▸ **Extracted entries**:
- - - - - - -

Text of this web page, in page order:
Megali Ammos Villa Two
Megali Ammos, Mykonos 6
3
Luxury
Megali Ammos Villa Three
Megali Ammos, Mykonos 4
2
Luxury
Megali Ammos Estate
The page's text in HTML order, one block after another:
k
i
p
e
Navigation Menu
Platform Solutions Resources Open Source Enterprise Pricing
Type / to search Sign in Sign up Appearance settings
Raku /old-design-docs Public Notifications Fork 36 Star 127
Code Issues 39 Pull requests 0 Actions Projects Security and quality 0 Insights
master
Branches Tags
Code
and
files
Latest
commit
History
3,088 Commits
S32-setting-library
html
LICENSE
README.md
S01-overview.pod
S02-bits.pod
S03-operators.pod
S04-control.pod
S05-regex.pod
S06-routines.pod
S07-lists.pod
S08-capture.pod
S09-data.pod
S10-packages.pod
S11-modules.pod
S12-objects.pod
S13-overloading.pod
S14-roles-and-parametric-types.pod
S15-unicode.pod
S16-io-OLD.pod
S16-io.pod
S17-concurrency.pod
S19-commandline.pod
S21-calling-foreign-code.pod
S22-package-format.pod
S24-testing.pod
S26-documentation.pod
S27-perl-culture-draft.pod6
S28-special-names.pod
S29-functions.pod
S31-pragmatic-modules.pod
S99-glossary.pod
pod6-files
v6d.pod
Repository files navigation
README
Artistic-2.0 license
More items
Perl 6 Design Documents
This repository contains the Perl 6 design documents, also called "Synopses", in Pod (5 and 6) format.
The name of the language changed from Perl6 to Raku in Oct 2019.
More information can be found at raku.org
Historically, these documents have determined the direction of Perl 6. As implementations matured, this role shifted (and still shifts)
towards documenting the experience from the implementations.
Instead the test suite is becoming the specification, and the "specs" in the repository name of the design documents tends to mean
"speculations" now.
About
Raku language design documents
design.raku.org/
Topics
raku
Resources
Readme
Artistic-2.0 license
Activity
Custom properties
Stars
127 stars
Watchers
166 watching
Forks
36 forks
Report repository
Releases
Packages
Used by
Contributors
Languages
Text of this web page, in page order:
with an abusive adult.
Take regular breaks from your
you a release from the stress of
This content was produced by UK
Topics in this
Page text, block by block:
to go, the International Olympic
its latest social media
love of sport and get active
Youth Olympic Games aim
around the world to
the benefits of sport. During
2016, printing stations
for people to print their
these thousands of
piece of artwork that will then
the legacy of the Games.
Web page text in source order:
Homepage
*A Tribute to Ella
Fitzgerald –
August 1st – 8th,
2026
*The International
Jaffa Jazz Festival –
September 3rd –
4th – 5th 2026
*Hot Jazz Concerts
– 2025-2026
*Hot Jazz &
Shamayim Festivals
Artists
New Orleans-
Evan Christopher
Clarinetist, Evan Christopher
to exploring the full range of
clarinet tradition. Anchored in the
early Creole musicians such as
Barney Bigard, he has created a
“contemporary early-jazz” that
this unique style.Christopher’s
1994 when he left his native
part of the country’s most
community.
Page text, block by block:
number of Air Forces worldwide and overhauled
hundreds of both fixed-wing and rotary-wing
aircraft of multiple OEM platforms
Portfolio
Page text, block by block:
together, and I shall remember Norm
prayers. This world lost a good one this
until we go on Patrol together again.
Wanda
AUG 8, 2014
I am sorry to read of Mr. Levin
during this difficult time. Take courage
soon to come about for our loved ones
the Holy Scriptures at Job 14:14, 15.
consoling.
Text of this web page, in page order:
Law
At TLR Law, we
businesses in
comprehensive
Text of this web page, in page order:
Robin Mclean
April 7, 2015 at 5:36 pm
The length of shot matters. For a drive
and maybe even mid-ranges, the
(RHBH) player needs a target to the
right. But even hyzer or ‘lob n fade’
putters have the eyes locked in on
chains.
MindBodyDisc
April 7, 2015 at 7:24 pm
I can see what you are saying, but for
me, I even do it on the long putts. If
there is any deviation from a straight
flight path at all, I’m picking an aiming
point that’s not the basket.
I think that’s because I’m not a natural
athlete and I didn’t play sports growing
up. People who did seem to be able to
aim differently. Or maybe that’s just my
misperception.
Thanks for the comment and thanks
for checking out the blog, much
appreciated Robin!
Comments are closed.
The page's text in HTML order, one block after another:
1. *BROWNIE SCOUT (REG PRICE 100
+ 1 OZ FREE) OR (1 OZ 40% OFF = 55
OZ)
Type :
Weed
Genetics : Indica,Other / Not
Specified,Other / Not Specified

- - - - - - -

▸ **Task details**: As the answer, set down only the lines from the data above between the one holding "S28-special-names.pod" and the one holding "Raku language design documents", inclusive, exactly as they read.

▸ **Result for this exercise**:
S28-special-names.pod
S29-functions.pod
S31-pragmatic-modules.pod
S99-glossary.pod
pod6-files
v6d.pod
Repository files navigation
README
Artistic-2.0 license
More items
Perl 6 Design Documents
This repository contains the Perl 6 design documents, also called "Synopses", in Pod (5 and 6) format.
The name of the language changed from Perl6 to Raku in Oct 2019.
More information can be found at raku.org
Historically, these documents have determined the direction of Perl 6. As implementations matured, this role shifted (and still shifts)
towards documenting the experience from the implementations.
Instead the test suite is becoming the specification, and the "specs" in the repository name of the design documents tends to mean
"speculations" now.
About
Raku language design documents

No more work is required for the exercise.